Removing a book from a school library is not banning it. But even if it were, why does posting a bunch of examples of people banning things contradict someone saying "I don’t think there can ever be a legitimate case for banning a piece of media". Are you trying to say that banning things is obviously done and therefore it is good, or...?
The fact that governments have banned media speaks more to their abject failure than of the actual need to ban it. Someone could make a case for killing all life by on the planet, but that doesn’t mean we should respect that opinion. It also doesn’t mean the underlying logic is sound or guarantees the desired outcome.

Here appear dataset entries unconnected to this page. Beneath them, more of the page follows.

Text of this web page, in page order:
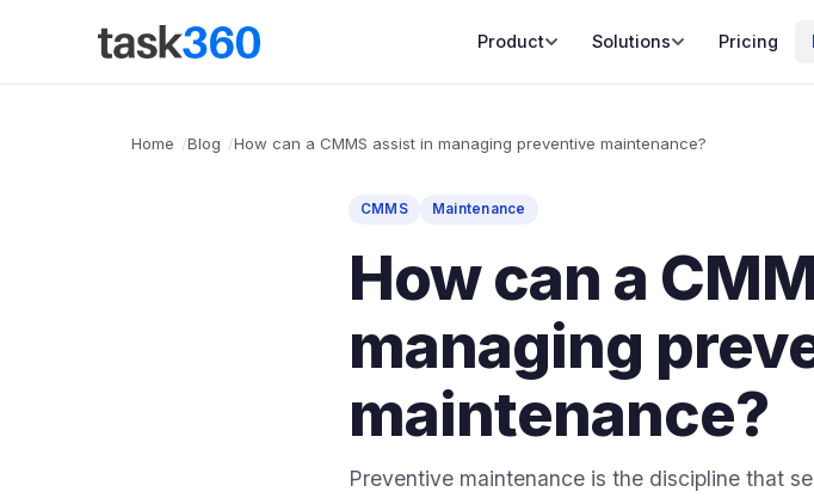
Product Solutions Pricing
Home Blog How can a CMMS assist in managing preventive maintenance?
CMMS Maintenance
How can a
managing
maintenance?
Preventive maintenance is the discipline that
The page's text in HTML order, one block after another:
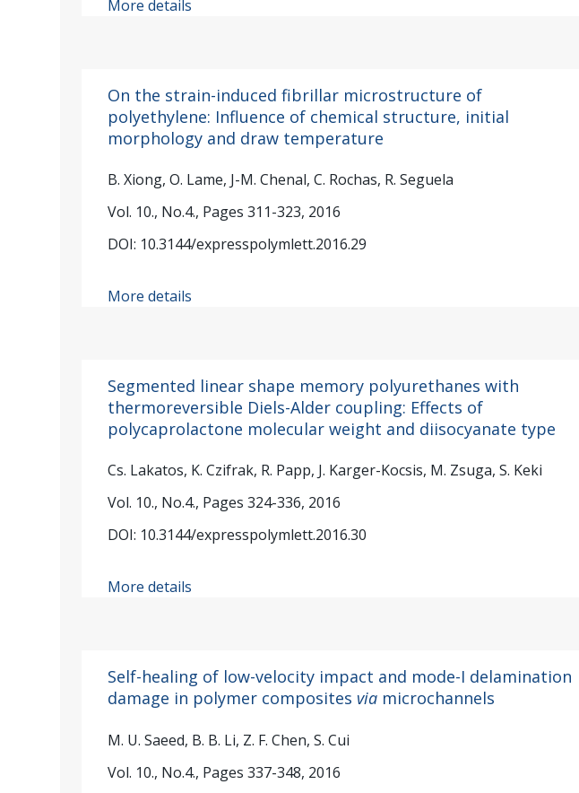
More details
On the strain-induced fibrillar microstructure of
polyethylene: Influence of chemical structure, initial
morphology and draw temperature
B. Xiong, O. Lame, J-M. Chenal, C. Rochas, R. Seguela
Vol. 10., No.4., Pages 311-323, 2016
DOI: 10.3144/expresspolymlett.2016.29
More details
Segmented linear shape memory polyurethanes with
thermoreversible Diels-Alder coupling: Effects of
polycaprolactone molecular weight and diisocyanate type
Cs. Lakatos, K. Czifrak, R. Papp, J. Karger-Kocsis, M. Zsuga, S. Keki
Vol. 10., No.4., Pages 324-336, 2016
DOI: 10.3144/expresspolymlett.2016.30
More details
Self-healing of low-velocity impact and mode-I delamination
damage in polymer composites via microchannels
M. U. Saeed, B. B. Li, Z. F. Chen, S. Cui
Vol. 10., No.4., Pages 337-348, 2016
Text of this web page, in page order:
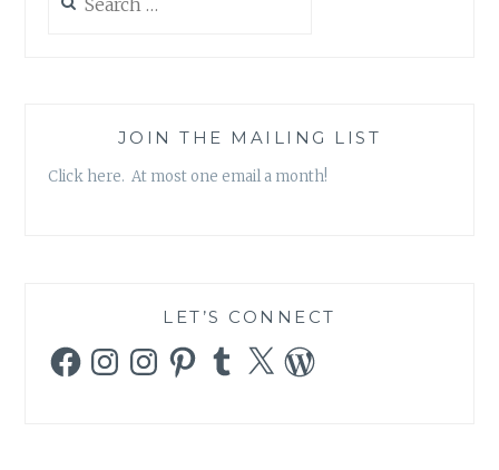
for:
JOIN THE MAILING LIST
Click here. At most one email a month!
LET’S CONNECT
FacebookInstagramInstagramPinterestTumblr
X WordPress
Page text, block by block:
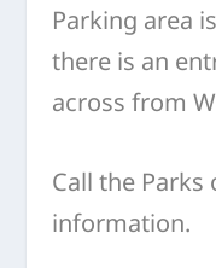
Parking area
there is an
across from
Call the
information.
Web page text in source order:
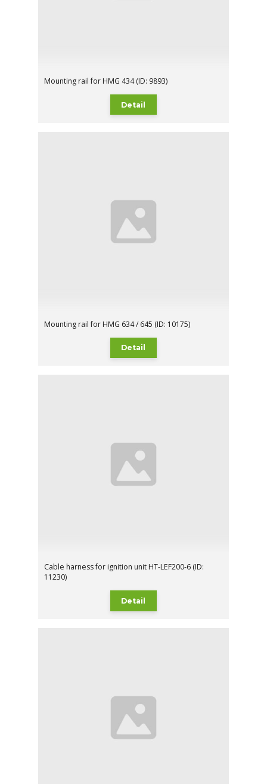
Mounting rail for HMG 434 (ID: 9893)
Detail
Mounting rail for HMG 634 / 645 (ID: 10175)
Detail
Cable harness for ignition unit HT-LEF200-6 (ID:
11230)
Detail
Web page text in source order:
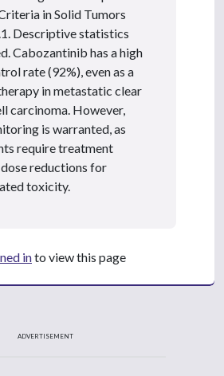
in Solid Tumors
Descriptive statistics
Cabozantinib has a high
rate (92%), even as a
in metastatic clear
carcinoma. However,
is warranted, as
require treatment
reductions for
toxicity.
into view this page
ADVERTISEMENT
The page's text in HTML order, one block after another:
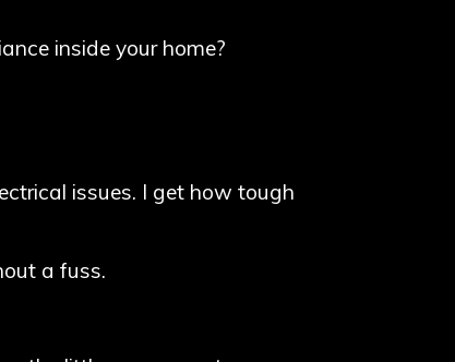
inside your home?
issues. I get how tough
a fuss.
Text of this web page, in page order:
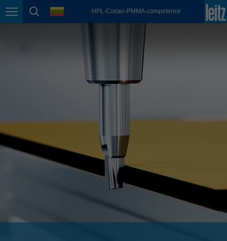
Page navigation
page search
languageHPL-Corian-PMMA-competence
México
Nederland
nederlands
Österreich
Portugal
português
România
français
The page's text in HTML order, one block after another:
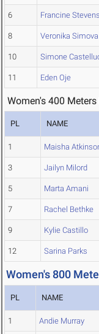
6 Francine Stevens
8 Veronika Simova
10 Simone
11 Eden Oje
Women's 400
PL NAME
1 Maisha
3 Jailyn Milord
5 Marta Amani
7 Rachel Bethke
9 Kylie Castillo
12 Sarina Parks
Women's 800
PL NAME
1 Andie Murray
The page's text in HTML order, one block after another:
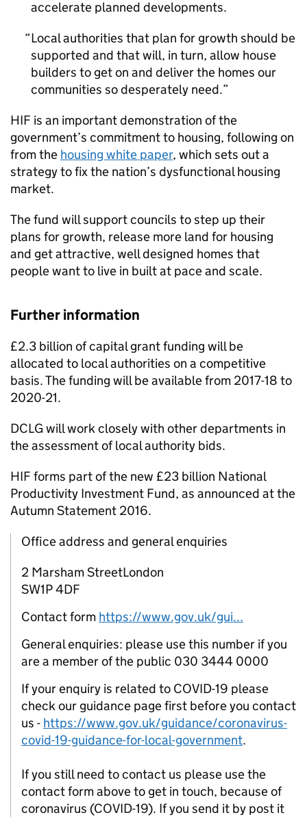
accelerate planned developments.
Local authorities that plan for growth should be
supported and that will, in turn, allow house
builders to get on and deliver the homes our
communities so desperately need.
HIF is an important demonstration of the
government’s commitment to housing, following on
from the housing white paper, which sets out a
strategy to fix the nation’s dysfunctional housing
market.
The fund will support councils to step up their
plans for growth, release more land for housing
and get attractive, well designed homes that
people want to live in built at pace and scale.
Further information
£2.3 billion of capital grant funding will be
allocated to local authorities on a competitive
basis. The funding will be available from 2017-18 to
2020-21.
DCLG will work closely with other departments in
the assessment of local authority bids.
HIF forms part of the new £23 billion National
Productivity Investment Fund, as announced at the
Autumn Statement 2016.
Office address and general enquiries
2 Marsham StreetLondon
SW1P 4DF
Contact form https://www.gov.uk/gui...
General enquiries: please use this number if you
are a member of the public 030 3444 0000
If your enquiry is related to COVID-19 please
check our guidance page first before you contact
us - https://www.gov.uk/guidance/coronavirus-
covid-19-guidance-for-local-government.
If you still need to contact us please use the
contact form above to get in touch, because of
coronavirus (COVID-19). If you send it by post it
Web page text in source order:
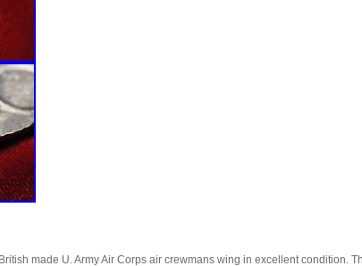
made U. Army Air Corps air crewmans wing in excellent condition.
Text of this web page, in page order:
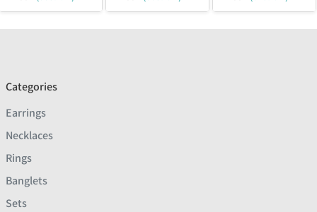
Categories
Earrings
Necklaces
Rings
Banglets
Sets
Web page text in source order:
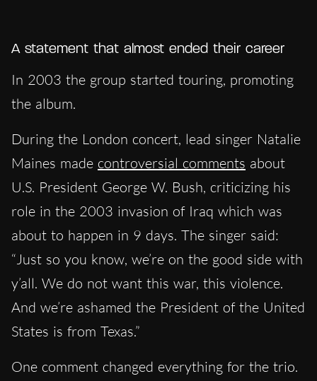
A statement that almost ended their career
In 2003 the group started touring, promoting
the album.
During the London concert, lead singer Natalie
Maines made controversial comments about
U.S. President George W. Bush, criticizing his
role in the 2003 invasion of Iraq which was
about to happen in 9 days. The singer said:
“Just so you know, we’re on the good side with
y’all. We do not want this war, this violence.
And we’re ashamed the President of the United
States is from Texas.”
One comment changed everything for the trio.
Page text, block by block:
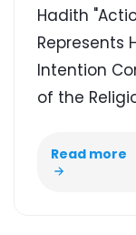
Hadith
Represents
Intention
of the
Read more
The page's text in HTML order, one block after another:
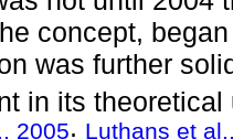
concept,
was further
in its theoretical
2005 Luthans et
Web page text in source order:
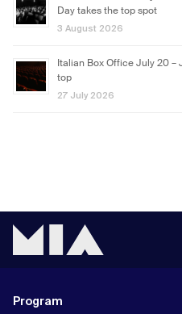
Day takes the top spot
3 August 2026
Italian Box Office July 20 –
top
27 July 2026
Program

You picked an egregious example to make it seem frivolous and impossible. But what about in the more mundane situation where someone is making a case that many people do agree with? A little genocide of an unpopular minority group maybe. Their desired outcome may not be guaranteed but it is certainly possible, and spread of propaganda media can be an important prerequisite for its success. We don't have to respect an opinion to oppose it.

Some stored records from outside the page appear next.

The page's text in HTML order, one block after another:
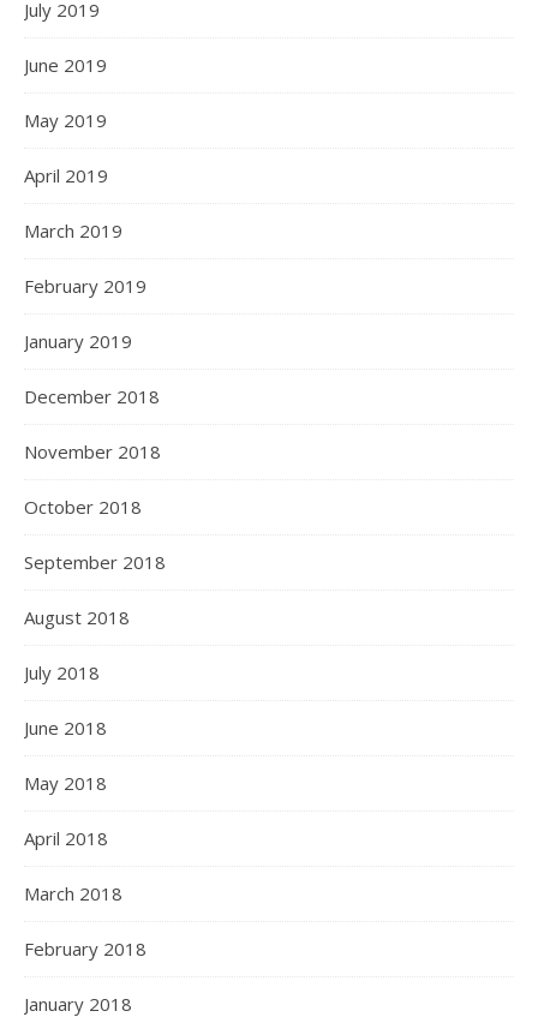
July 2019
June 2019
May 2019
April 2019
March 2019
February 2019
January 2019
December 2018
November 2018
October 2018
September 2018
August 2018
July 2018
June 2018
May 2018
April 2018
March 2018
February 2018
January 2018
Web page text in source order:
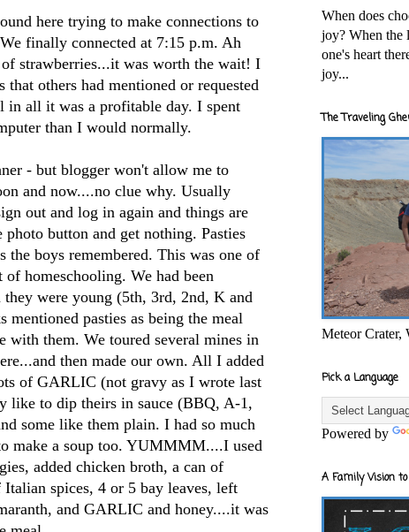
here trying to make connections to
finally connected at 7:15 p.m. Ah
strawberries...it was worth the wait! I
that others had mentioned or requested
in all it was a profitable day. I spent
than I would normally.
- but blogger won't allow me to
and now....no clue why. Usually
out and log in again and things are
button and get nothing. Pasties
the boys remembered. This was one of
of homeschooling. We had been
were young (5th, 3rd, 2nd, K and
mentioned pasties as being the meal
with them. We toured several mines in
then made our own. All I added
of GARLIC (not gravy as I wrote last
like to dip theirs in sauce (BBQ, A-1,
some like them plain. I had so much
make a soup too. YUMMMM....I used
added chicken broth, a can of
spices, 4 or 5 bay leaves, left
and GARLIC and honey....it was
When does
joy? When the
one's heart
joy...
The Traveling
Meteor Crater,
Pick a Language
Powered by
A Family Vision
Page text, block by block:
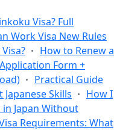
Visa? Full
Work Visa New Rules
How to Renew a
Form +
Practical Guide
Skills
How I
in Japan Without
Requirements: What

A government doing something doesn't imply that it is a legitimate thing to do. It's Hume's guillotine: you can't derive an "ought" from an "is". You can't derive "banning can be legitimate" (banning ought sometimes to occur) from "banning sometimes happens" (banning does sometimes occur).
Taking your particular example, the mere fact that governments do ban "advocacy of genocide" doesn't mean that it's the right thing to do. If you ban "advocating genocide" then you encourage people to label everything they don't like as "advocating genocide". And look what has happened: that's what people do. For example, TRAs now sometimes claim that anyone that disagrees with their worldview (ie. disagrees with their ontological claims about sex and gender) is an advocate of genocide against them. And certainly any criticism of them at all is "hate speech", also banned in many places.

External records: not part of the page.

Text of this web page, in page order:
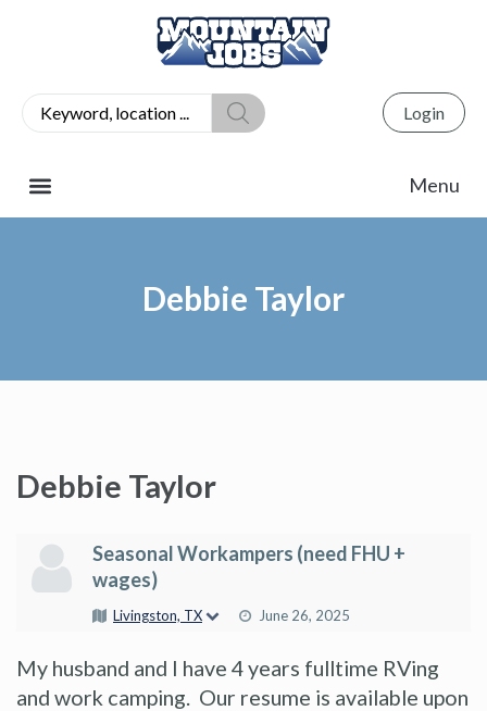
Login
Debbie Taylor
Debbie Taylor
Seasonal Workampers (need FHU +
wages)
Livingston, TX June 26, 2025
My husband and I have 4 years fulltime RVing
and work camping. Our resume is available upon
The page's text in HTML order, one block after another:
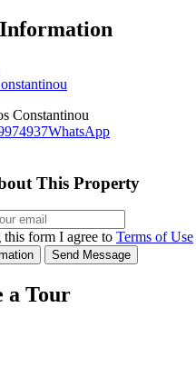
Constantinou
WhatsApp
This Property
form I agree to Terms of Use
Send Message
a Tour
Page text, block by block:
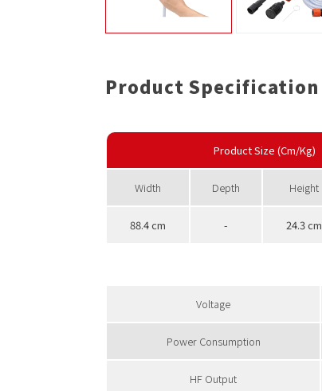
Product Specification
Product Size (Cm/Kg)
Width Depth Height
88.4 cm - 24.3 cm
Voltage
Power Consumption
HF Output
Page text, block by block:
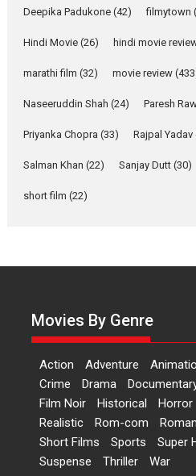
Yeh
Latest News Television / OTT
Dr
A
Events Latest News Top Stories
Deepika Padukone (42) filmytown
Hindi Movie (26) hindi movie
marathi film (32) movie review
Naseeruddin Shah (24) Paresh
Priyanka Chopra (33) Rajpal Yadav
Salman Khan (22) Sanjay Dutt (30)
short film (22)
Movies By Genre
Action Adventure
Crime
Drama
Film Noir
Historical Horror
Realistic
Rom-com
Short Films
Sports Super
Suspense
Thriller War

I'd rather not give bad-faith actors another weapon. Bad-faith actors already twist language to get what they want. If you give them the power to twist language so that people opposing them are at risk of going to prison then the situation is very dangerous indeed.
That would be my argument against banning that kind of speech. But I also think that the argument for banning it is very weak too. People might agree with it? The idea that you need to suppress certain views because people would be swayed by them otherwise, what does that say that you think of the average person? Do you really think that the average person is going to be convinced by Nazis if only they had the chance to hear from them? When I put it like that, doesn't it seem absurd? "We need to stop the Nazis from speaking because they're so damn convincing"? I think people are more likely to latch onto something that is suppressed and forbidden anyway. "The government doesn't want you to know this" is more powerful than "everyone I try to talk to about this calls me a piece of shit and doesn't want to hear a word I've got to say". Social power is much more powerful than government edicts.
"Pornographic" is a big stretch there. It doesn't appear to intend to be arousing, so I have a hard time calling it pornography. The subject matter combined with the art style is a little jarring, but less pornographic than half of Instagram or Tiktok.
> Why do you want this to be shown to children?
Because our sex ed is terrible to the point of being useless, and this seems better than "sex ed brought to you by PornHub". From the bits of the book I saw (Let's Talk About It, if I'm not mistaken), it actually talks about how to have positive sexual experiences and includes non-cis and non-straight folks. You know, all the stuff that people normally have to figure out (or not) by trial and error over years.
It's worth bearing in mind that the average age of virginity loss in the US is 17, so ~ half of the students in a high school would have had sex already. The average age for someone to first see pornography is 11-12 in the US. This book is likely not the first place someone would see a penis or vagina, and I would prefer that children had some reference other than literal porn for what healthy sexual activity is.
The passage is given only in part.